**GOAL OF THE EXERCISE**
How do the lines below between the ones holding "Verb : to be a direction/path [47, 79]" and "id : titon [21, 14]", inclusive, read? Give them again exactly, with no other lines.

**PROVIDED RECORDS**

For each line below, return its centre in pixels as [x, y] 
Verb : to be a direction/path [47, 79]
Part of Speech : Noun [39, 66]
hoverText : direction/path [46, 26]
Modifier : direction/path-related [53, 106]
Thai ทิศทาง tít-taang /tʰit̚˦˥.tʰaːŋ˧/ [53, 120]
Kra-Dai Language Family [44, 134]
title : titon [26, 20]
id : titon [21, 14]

...

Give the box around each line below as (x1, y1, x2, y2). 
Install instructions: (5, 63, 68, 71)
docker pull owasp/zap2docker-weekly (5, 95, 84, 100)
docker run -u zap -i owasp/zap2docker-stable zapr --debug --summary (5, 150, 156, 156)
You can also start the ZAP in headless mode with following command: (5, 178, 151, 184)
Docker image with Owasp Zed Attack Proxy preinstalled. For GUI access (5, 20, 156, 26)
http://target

--

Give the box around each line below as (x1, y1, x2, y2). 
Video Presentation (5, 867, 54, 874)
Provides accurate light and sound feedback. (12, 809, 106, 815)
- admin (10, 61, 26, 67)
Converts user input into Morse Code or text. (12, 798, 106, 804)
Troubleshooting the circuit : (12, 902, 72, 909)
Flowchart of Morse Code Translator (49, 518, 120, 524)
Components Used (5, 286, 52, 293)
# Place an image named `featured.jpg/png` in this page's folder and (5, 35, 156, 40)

**SOLUTION FOR THIS PROBLEM**
Verb : to be a direction/path [47, 79]
Part of Speech : Noun [39, 66]
hoverText : direction/path [46, 26]
Modifier : direction/path-related [53, 106]
Thai ทิศทาง tít-taang /tʰit̚˦˥.tʰaːŋ˧/ [53, 120]
Kra-Dai Language Family [44, 134]
title : titon [26, 20]
id : titon [21, 14]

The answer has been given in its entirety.